To do
Reproduce the material below only from the line with "Ph: +1 (678) 978-5848" to the line with "favoured by many holiday-makers.", both included, keeping each line exact and dropping the pictures.

..........

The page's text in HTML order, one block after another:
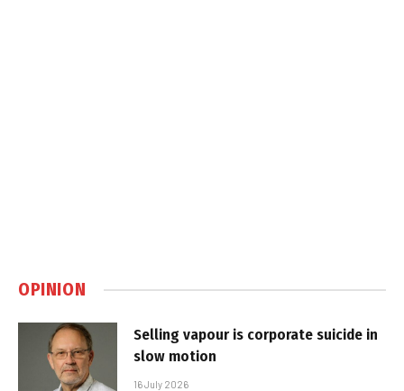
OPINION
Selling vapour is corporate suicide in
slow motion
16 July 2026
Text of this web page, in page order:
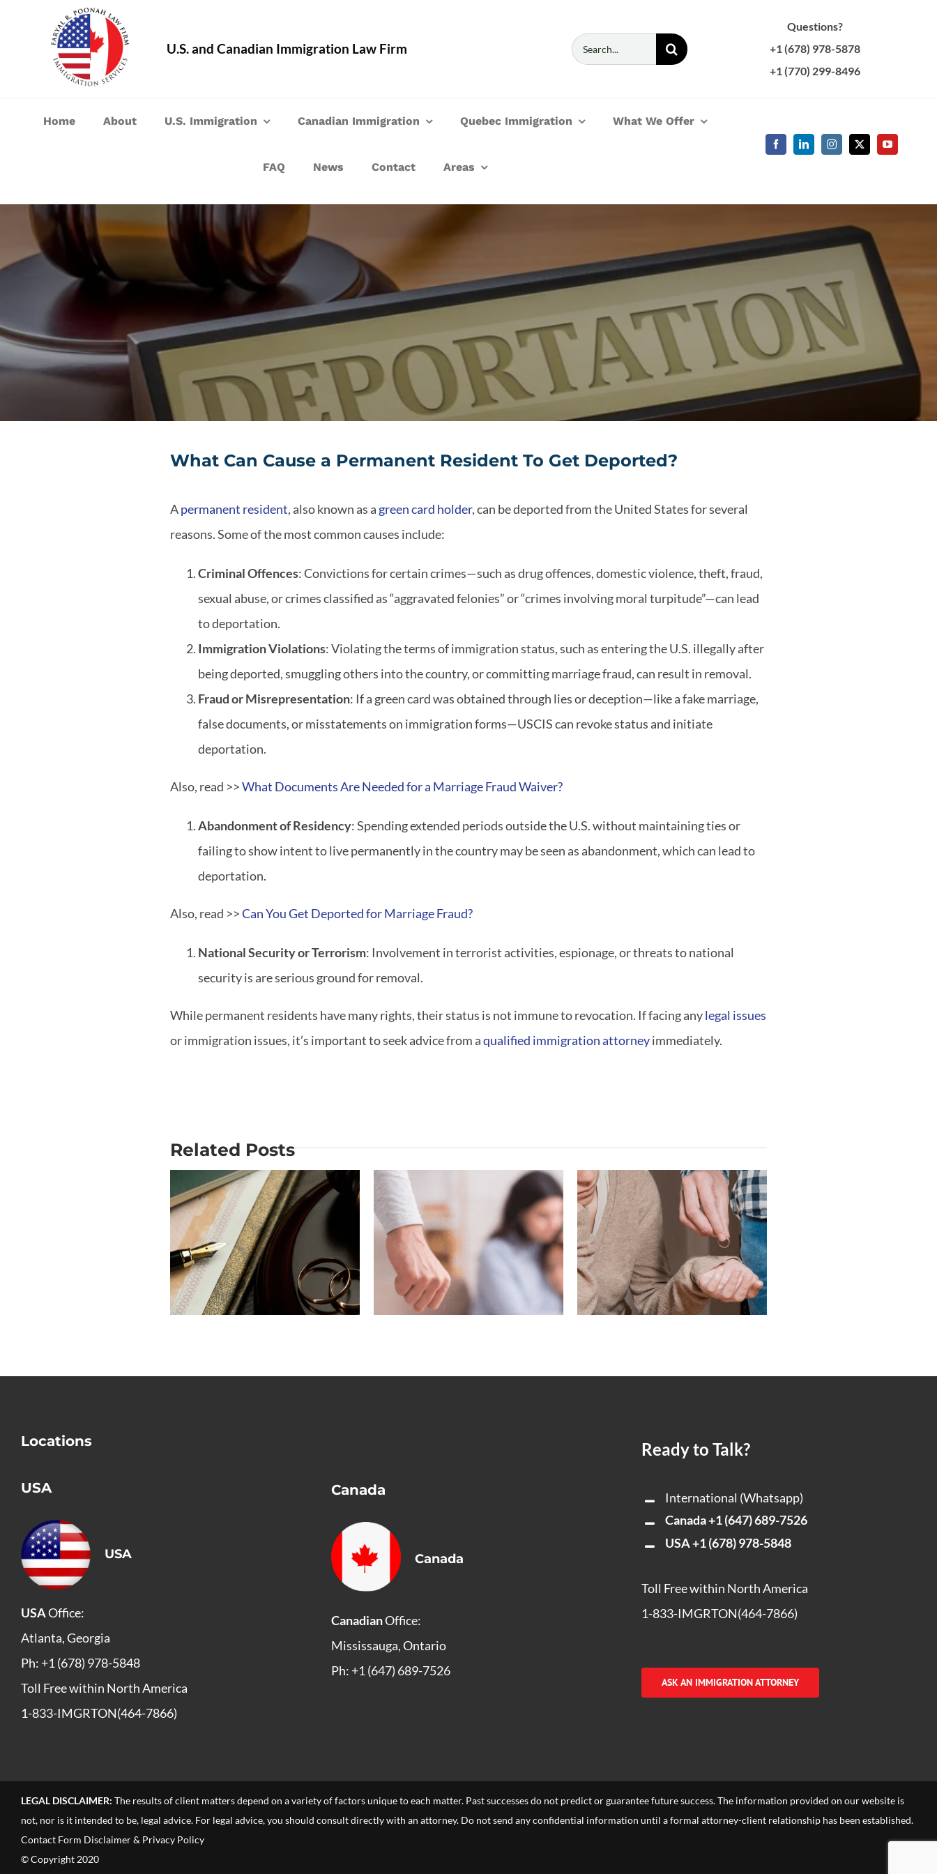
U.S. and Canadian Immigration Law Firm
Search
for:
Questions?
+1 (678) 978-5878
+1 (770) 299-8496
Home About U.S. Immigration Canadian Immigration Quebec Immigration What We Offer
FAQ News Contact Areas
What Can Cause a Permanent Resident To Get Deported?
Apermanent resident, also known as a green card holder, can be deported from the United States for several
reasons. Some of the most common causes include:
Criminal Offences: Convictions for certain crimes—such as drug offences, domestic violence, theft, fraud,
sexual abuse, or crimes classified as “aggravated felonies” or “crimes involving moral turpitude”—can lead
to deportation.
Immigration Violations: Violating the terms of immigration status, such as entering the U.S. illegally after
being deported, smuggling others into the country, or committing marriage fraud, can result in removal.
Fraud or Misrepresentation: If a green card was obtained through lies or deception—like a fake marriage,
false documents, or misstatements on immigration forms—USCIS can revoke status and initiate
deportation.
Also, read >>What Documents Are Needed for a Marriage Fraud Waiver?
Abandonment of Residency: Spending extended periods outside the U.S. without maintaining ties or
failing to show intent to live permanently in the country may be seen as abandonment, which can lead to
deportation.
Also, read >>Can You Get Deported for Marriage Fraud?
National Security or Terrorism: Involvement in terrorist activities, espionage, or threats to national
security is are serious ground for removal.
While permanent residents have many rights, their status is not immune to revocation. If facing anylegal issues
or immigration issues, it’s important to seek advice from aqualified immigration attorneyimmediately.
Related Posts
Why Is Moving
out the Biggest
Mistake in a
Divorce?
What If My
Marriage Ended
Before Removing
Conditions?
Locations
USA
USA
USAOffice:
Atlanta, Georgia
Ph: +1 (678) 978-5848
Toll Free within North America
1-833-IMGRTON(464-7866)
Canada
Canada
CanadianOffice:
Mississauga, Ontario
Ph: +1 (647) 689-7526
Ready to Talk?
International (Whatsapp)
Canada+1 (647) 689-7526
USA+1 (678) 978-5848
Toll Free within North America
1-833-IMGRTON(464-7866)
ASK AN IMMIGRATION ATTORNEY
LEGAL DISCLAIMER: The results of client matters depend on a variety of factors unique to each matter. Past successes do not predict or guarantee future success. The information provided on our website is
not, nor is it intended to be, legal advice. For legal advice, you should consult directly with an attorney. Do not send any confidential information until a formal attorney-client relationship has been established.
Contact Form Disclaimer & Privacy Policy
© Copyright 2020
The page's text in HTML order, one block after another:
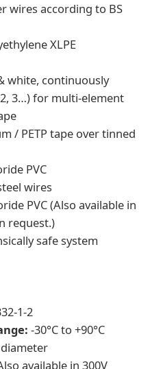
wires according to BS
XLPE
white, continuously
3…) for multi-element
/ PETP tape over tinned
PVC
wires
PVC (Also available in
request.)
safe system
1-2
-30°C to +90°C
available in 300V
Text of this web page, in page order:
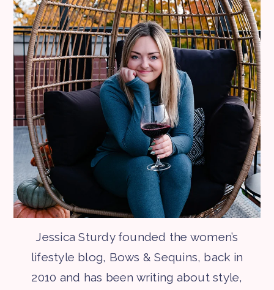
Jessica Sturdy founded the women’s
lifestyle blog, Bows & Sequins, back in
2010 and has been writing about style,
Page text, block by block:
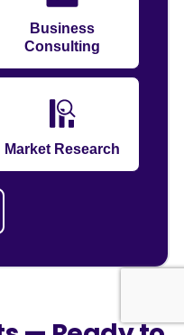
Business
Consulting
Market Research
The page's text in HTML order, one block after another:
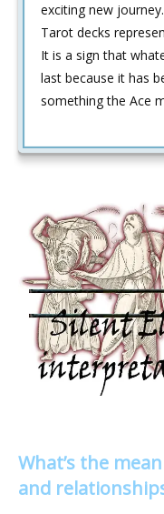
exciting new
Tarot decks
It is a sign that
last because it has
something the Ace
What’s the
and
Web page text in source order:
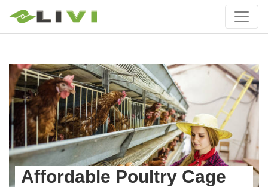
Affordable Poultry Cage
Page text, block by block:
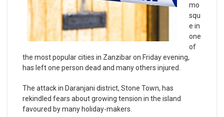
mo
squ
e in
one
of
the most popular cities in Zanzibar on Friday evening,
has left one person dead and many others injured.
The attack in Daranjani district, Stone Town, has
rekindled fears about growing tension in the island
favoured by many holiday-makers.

..........

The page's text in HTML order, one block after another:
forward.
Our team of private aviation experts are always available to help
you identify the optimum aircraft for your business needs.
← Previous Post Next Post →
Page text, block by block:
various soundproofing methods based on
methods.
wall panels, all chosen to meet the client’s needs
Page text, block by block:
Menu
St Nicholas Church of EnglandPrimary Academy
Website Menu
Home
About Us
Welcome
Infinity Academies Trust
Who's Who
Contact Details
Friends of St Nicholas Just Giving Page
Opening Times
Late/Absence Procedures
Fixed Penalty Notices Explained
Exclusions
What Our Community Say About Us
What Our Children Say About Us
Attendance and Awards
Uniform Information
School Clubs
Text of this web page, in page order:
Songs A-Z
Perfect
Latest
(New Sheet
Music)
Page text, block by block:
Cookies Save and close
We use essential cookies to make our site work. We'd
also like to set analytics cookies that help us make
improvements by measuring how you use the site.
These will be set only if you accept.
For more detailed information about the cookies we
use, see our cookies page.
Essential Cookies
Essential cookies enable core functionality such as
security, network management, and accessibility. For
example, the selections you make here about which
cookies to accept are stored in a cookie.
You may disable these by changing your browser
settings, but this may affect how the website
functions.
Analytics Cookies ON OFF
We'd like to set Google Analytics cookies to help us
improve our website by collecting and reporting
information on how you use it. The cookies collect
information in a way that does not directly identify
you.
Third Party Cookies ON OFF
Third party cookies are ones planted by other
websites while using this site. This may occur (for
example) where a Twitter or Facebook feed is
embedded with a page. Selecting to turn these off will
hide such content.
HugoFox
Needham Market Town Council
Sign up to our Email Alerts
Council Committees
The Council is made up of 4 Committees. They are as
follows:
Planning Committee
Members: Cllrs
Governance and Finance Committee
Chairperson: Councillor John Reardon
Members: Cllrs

..........

Problem solution
Ph: +1 (678) 978-5848
Toll Free within North America
1-833-IMGRTON(464-7866)
Canada
Canada
CanadianOffice:
Mississauga, Ontario
Ph: +1 (647) 689-7526
Ready to Talk?
International (Whatsapp)
Canada+1 (647) 689-7526
USA+1 (678) 978-5848
Toll Free within North America
1-833-IMGRTON(464-7866)
ASK AN IMMIGRATION ATTORNEY
LEGAL DISCLAIMER: The results of client matters depend on a variety of factors unique to each matter. Past successes do not predict or guarantee future success. The information provided on our website is
not, nor is it intended to be, legal advice. For legal advice, you should consult directly with an attorney. Do not send any confidential information until a formal attorney-client relationship has been established.
Contact Form Disclaimer & Privacy Policy
© Copyright 2020
The page's text in HTML order, one block after another:
wires according to BS
XLPE
white, continuously
3…) for multi-element
/ PETP tape over tinned
PVC
wires
PVC (Also available in
request.)
safe system
1-2
-30°C to +90°C
available in 300V
Text of this web page, in page order:
Jessica Sturdy founded the women’s
lifestyle blog, Bows & Sequins, back in
2010 and has been writing about style,
Page text, block by block:
Business
Consulting
Market Research
The page's text in HTML order, one block after another:
exciting new
Tarot decks
It is a sign that
last because it has
something the Ace
What’s the
and
Web page text in source order:
Affordable Poultry Cage
Page text, block by block:
mo
squ
e in
one
of
the most popular cities in Zanzibar on Friday evening,
has left one person dead and many others injured.
The attack in Daranjani district, Stone Town, has
rekindled fears about growing tension in the island
favoured by many holiday-makers.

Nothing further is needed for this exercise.